**Data records:**
Segment Open

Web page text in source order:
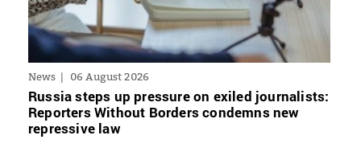
News 06 August 2026
Russia steps up pressure on exiled journalists:
Reporters Without Borders condemns new
repressive law
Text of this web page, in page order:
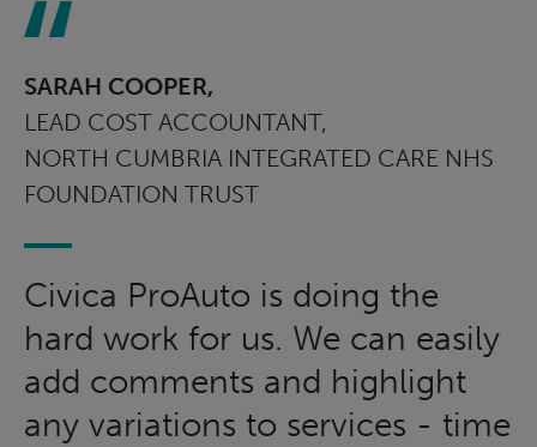
SARAH COOPER,
LEAD COST ACCOUNTANT,
NORTH CUMBRIA INTEGRATED CARE NHS
FOUNDATION TRUST
Civica ProAuto is doing the
hard work for us. We can easily
add comments and highlight
any variations to services - time
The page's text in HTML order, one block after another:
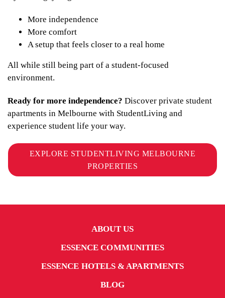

Segment Closed

**The problem:** Retype the records above exactly, starting at the line that contains "Text of this" and going through the last line, and leave out any pictures.

**Your solution:**
Text of this web page, in page order:
SARAH COOPER,
LEAD COST ACCOUNTANT,
NORTH CUMBRIA INTEGRATED CARE NHS
FOUNDATION TRUST
Civica ProAuto is doing the
hard work for us. We can easily
add comments and highlight
any variations to services - time
The page's text in HTML order, one block after another:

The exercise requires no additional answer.